Cowpea is an important food for humans and a source of feed, forage, hay and silage for livestock and green manure and cover crops. The dry seeds may be processed into meal or flour which is used in a number of ways. The fresh seeds and immature pods are eaten as vegetable. The young shoots and leaves are eaten as spinach.

Cowpea is also known as southern pea, black-eyed beans, black-eyed pea, China pea and marble peas.

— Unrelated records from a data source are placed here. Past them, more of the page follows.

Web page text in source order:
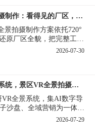
工厂VR全景拍摄制作：看得见的厂区，省下来的成本
景拍摄制作方案依托720°
原厂区全貌，把完整工厂
屏，既是工厂对外拓客
是内部管理、人员培训
2026-07-30
酷雷曼VR云游系统，景区VR全景拍摄制作一站式落地
全景系统，集AI数字导
沙盘、全域营销为一体，
摄制作到成熟VR云游落
2026-07-29

Steps in Cowpea Production

  • Site selection
  • Variety selection 
  • Choosing cropping system
  • Land preparation
  • Planting
  • Application of fertilizer
  • Weed management
  • Pests Control
  • Harvesting
  • Storage
  • Marketing

Site Selection

Cowpea is a warm weather crop that requires 20-35°C for optimum growth. Most cowpea crops are produced under rain-fed farming. The crop is also grown on sois with high water holding capacity (under residual soil moisture or under irrigation when the cold season like wheat are harvested. Cowpea is grown over a wide range of soil types provided drainage is good. But for optimum yields, light sandy loams are preferred.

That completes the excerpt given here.